(Beginning of Task inputs)

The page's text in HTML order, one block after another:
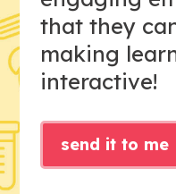
that they
making
interactive!
send it to me
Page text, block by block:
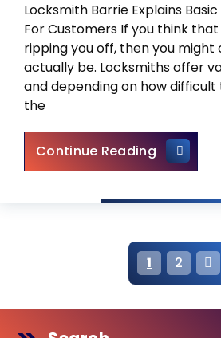
Locksmith Barrie Explains
For Customers If you think
ripping you off, then you might
actually be. Locksmiths offer
and depending on how difficult
the
Continue ReadingHow
P
o
1 2
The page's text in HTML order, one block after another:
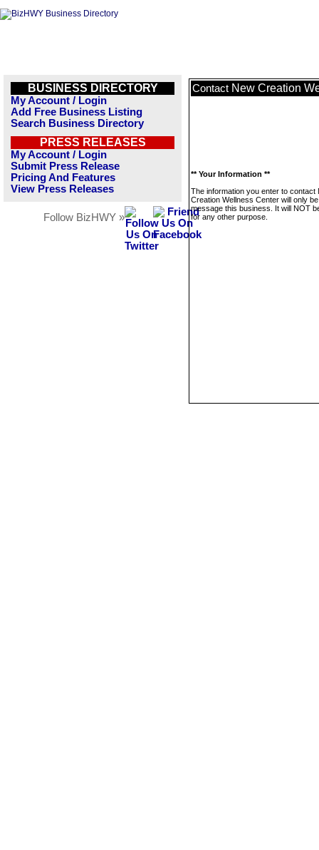
BUSINESS DIRECTORY
My Account / Login
Add Free Business Listing
Search Business Directory
PRESS RELEASES
My Account / Login
Submit Press Release
Pricing And Features
View Press Releases
Follow BizHWY »
Contact New Creation
** Your Information **
The information you enter to contact
Creation Wellness Center will only
message this business. It will NOT
for any other purpose.

(End of Task inputs)

* Requirement
Where a picture appears in the listing above, skip it and set down all the rest exactly.

* Answer section
The page's text in HTML order, one block after another:
that they
making
interactive!
send it to me
Page text, block by block:
Locksmith Barrie Explains
For Customers If you think
ripping you off, then you might
actually be. Locksmiths offer
and depending on how difficult
the
Continue ReadingHow
P
o
1 2
The page's text in HTML order, one block after another:
BUSINESS DIRECTORY
My Account / Login
Add Free Business Listing
Search Business Directory
PRESS RELEASES
My Account / Login
Submit Press Release
Pricing And Features
View Press Releases
Follow BizHWY »
Contact New Creation
** Your Information **
The information you enter to contact
Creation Wellness Center will only
message this business. It will NOT
for any other purpose.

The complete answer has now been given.